# [What the task requires]
Scan the data below and state how many of its lines contain the word "Design", giving only the figure.
┌────────
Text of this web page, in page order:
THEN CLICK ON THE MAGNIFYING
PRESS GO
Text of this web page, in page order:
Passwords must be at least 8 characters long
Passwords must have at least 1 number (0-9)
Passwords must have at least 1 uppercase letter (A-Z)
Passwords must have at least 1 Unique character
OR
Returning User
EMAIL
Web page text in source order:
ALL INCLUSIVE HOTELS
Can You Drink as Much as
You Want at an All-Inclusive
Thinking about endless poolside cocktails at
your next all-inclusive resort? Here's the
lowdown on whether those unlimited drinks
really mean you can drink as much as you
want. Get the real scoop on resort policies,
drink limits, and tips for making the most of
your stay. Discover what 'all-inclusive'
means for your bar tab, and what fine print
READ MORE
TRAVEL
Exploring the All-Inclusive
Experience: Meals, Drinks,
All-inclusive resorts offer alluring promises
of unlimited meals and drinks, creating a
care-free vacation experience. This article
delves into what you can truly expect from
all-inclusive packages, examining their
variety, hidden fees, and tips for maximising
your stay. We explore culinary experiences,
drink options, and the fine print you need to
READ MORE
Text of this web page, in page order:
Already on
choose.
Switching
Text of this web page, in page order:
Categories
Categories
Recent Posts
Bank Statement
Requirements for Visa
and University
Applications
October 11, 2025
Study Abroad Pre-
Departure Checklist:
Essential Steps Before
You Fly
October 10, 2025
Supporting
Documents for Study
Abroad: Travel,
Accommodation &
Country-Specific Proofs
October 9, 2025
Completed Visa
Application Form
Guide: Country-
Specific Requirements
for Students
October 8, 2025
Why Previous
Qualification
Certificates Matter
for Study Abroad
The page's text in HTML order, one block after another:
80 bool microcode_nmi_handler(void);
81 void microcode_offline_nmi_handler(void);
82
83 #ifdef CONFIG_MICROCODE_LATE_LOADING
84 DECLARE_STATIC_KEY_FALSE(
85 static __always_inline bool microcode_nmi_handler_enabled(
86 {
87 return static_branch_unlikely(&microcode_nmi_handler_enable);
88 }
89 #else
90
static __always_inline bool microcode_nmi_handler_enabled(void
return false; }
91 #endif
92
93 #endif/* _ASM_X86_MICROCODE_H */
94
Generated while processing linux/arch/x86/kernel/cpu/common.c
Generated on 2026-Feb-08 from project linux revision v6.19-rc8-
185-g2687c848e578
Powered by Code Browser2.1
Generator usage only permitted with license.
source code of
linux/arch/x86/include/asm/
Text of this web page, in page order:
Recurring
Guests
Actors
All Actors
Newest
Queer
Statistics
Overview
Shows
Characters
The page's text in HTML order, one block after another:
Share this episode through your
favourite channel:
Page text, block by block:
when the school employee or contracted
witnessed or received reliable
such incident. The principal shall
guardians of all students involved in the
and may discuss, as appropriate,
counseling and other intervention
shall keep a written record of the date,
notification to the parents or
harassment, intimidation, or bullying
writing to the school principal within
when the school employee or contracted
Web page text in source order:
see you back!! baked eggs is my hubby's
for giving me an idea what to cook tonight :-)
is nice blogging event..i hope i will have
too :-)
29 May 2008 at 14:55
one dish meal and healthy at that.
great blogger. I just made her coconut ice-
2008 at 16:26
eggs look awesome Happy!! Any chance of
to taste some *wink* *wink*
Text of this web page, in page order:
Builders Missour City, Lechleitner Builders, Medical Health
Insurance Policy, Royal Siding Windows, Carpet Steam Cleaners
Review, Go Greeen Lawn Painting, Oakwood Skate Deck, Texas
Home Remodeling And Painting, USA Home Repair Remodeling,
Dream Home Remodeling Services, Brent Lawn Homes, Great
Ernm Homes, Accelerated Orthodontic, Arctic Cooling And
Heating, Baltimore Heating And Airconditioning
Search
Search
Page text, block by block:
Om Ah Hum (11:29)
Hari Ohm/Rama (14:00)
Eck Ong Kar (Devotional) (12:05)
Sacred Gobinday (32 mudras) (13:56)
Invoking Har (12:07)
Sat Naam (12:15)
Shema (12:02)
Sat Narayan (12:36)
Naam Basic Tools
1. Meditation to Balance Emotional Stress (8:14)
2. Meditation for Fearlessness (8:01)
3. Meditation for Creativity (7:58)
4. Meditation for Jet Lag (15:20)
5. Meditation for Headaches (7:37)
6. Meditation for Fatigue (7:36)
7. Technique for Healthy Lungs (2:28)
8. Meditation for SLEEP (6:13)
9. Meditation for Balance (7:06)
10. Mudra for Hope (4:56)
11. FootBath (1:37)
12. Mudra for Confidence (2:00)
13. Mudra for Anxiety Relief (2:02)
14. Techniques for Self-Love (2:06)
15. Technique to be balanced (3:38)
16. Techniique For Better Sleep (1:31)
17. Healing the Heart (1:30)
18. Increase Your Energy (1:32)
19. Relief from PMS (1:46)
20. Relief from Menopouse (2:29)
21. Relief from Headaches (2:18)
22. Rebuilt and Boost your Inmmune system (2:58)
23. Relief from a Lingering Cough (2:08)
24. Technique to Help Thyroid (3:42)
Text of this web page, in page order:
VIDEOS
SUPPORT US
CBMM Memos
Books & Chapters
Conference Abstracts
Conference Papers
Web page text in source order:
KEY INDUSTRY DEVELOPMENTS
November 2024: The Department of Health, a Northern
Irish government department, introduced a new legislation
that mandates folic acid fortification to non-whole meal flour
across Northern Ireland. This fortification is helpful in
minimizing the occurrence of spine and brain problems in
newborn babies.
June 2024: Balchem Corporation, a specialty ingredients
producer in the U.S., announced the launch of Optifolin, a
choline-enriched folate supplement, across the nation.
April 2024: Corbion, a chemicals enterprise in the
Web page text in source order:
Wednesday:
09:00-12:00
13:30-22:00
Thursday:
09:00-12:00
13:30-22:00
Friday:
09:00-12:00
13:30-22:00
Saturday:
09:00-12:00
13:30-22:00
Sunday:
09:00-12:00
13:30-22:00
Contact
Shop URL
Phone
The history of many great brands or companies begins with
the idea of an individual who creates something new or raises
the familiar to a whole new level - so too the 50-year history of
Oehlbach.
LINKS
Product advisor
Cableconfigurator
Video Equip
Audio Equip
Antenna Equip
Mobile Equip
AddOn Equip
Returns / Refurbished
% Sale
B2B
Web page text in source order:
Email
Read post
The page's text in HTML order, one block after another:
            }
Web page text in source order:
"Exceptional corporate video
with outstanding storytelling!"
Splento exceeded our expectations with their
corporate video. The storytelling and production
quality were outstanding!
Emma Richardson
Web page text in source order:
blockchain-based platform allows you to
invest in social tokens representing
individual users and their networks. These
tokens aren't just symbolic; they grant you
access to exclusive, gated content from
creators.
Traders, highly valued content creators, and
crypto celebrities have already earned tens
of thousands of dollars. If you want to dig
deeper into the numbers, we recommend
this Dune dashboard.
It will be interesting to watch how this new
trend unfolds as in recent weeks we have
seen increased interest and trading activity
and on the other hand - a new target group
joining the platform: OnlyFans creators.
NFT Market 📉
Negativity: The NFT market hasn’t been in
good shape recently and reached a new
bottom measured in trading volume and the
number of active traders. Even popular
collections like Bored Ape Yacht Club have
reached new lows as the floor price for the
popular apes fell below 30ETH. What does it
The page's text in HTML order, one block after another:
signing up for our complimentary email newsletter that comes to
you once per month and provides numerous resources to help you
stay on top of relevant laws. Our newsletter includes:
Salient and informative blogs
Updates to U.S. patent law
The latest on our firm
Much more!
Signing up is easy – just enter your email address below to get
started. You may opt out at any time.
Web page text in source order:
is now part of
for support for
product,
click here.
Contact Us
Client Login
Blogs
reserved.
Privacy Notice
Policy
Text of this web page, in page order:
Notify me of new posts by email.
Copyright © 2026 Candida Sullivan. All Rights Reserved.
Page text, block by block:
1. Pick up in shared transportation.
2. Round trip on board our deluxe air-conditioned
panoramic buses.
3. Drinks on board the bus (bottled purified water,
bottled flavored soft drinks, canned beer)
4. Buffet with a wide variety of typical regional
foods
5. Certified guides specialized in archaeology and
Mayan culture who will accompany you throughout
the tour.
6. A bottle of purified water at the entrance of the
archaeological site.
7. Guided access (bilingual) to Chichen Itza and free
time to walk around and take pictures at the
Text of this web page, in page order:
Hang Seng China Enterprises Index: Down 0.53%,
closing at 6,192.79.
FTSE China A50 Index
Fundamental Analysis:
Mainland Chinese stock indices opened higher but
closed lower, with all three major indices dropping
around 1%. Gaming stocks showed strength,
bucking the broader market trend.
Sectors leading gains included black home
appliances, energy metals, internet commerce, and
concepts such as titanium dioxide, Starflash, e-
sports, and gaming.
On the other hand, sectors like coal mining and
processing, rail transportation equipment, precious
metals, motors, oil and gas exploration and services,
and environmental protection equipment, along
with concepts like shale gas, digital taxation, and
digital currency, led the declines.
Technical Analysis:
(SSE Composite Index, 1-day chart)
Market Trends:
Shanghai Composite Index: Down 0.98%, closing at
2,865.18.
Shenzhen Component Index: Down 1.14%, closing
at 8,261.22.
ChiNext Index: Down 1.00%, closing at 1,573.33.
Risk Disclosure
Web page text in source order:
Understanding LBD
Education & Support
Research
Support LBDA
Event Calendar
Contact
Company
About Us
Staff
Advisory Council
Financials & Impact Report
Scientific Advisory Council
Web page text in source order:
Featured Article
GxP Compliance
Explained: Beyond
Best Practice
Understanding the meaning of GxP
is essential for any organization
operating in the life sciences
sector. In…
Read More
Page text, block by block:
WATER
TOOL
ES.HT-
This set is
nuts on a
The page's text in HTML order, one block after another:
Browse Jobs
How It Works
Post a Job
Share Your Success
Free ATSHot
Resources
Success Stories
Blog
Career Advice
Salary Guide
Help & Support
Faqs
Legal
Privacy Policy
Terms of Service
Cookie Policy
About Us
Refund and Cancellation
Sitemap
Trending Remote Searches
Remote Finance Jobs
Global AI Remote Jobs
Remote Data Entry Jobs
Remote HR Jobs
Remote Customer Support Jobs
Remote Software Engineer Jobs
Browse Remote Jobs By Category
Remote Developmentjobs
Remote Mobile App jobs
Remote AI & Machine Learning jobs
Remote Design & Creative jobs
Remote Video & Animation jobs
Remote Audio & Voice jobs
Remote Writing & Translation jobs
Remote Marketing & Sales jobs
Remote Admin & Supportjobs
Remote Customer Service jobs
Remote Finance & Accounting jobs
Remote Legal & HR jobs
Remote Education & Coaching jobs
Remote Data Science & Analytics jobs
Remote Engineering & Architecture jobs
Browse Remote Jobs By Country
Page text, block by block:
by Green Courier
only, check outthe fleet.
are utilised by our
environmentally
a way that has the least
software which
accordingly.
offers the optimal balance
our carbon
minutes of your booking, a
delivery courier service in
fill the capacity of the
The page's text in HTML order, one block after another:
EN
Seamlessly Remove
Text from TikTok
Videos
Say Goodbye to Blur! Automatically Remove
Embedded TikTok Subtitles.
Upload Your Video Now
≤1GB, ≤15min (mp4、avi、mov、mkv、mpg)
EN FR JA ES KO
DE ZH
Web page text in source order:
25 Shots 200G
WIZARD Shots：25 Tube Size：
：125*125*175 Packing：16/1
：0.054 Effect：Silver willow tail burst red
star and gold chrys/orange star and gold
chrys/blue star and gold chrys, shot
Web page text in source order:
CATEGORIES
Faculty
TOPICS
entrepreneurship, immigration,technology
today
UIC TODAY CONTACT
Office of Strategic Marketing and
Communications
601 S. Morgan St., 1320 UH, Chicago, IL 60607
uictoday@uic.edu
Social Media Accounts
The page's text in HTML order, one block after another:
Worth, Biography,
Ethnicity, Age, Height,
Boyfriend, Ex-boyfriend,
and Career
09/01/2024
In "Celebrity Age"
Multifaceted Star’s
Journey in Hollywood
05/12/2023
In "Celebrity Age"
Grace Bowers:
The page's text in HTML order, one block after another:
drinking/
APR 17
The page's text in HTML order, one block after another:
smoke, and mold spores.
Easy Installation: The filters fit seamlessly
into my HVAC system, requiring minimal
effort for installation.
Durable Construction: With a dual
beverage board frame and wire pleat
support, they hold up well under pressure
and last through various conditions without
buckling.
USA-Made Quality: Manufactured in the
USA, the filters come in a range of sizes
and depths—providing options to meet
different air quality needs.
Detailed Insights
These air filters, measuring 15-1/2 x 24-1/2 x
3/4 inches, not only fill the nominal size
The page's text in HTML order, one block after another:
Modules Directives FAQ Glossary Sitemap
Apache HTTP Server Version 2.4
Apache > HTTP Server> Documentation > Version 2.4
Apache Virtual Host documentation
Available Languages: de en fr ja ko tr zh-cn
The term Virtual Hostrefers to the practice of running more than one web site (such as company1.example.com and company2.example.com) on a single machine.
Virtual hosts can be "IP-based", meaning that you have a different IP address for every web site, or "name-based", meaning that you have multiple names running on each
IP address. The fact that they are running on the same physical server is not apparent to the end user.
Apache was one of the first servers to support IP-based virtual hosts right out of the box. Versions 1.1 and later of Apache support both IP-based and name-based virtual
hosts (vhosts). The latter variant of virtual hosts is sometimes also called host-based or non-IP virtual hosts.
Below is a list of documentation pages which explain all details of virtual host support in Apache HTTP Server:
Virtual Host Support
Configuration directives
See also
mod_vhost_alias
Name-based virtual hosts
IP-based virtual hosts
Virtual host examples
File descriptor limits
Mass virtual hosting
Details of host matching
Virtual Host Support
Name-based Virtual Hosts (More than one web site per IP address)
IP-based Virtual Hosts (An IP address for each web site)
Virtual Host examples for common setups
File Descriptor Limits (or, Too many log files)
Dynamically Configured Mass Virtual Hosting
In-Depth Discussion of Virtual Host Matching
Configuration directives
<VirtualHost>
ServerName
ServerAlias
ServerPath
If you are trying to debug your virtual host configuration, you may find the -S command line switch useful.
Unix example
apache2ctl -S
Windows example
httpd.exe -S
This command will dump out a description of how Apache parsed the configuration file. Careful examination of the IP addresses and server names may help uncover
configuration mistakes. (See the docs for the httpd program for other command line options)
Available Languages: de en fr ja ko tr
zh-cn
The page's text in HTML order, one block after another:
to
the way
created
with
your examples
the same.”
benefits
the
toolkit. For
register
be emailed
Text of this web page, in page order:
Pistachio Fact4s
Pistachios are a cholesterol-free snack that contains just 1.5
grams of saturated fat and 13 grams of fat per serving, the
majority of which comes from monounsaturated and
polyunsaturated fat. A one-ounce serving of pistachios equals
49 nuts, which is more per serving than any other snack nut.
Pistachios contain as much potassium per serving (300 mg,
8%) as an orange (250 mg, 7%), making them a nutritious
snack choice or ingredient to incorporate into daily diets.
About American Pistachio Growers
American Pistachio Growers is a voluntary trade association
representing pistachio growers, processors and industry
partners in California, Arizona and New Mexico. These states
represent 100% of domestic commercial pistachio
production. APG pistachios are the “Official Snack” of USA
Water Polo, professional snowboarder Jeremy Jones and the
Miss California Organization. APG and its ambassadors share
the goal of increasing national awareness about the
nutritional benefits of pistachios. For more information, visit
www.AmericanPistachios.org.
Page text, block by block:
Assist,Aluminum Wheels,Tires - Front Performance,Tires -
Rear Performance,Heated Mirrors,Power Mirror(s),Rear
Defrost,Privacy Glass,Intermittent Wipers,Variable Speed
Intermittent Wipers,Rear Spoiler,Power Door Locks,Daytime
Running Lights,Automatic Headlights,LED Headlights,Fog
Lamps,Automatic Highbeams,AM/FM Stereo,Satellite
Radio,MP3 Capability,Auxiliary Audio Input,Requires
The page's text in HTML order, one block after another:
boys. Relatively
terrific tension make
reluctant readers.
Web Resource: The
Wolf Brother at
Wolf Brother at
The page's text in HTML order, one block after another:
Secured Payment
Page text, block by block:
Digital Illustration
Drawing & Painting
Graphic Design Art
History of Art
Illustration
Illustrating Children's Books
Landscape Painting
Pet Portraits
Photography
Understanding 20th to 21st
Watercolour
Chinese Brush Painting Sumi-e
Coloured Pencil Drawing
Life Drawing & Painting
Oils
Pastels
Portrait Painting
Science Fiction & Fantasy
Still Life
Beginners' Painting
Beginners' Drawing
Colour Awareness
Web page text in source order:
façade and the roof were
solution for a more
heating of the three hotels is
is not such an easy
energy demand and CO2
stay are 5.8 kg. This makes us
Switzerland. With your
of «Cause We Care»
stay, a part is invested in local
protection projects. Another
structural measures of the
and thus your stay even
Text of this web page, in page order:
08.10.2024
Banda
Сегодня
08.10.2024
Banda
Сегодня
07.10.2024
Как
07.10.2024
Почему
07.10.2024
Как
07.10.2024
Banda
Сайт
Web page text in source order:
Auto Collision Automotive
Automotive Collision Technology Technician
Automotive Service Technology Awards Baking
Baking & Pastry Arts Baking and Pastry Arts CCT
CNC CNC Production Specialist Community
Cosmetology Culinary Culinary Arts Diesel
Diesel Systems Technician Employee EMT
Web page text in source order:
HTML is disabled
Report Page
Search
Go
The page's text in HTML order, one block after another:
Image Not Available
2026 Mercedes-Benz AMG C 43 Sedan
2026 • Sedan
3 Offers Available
└────────
# [Your solution]
2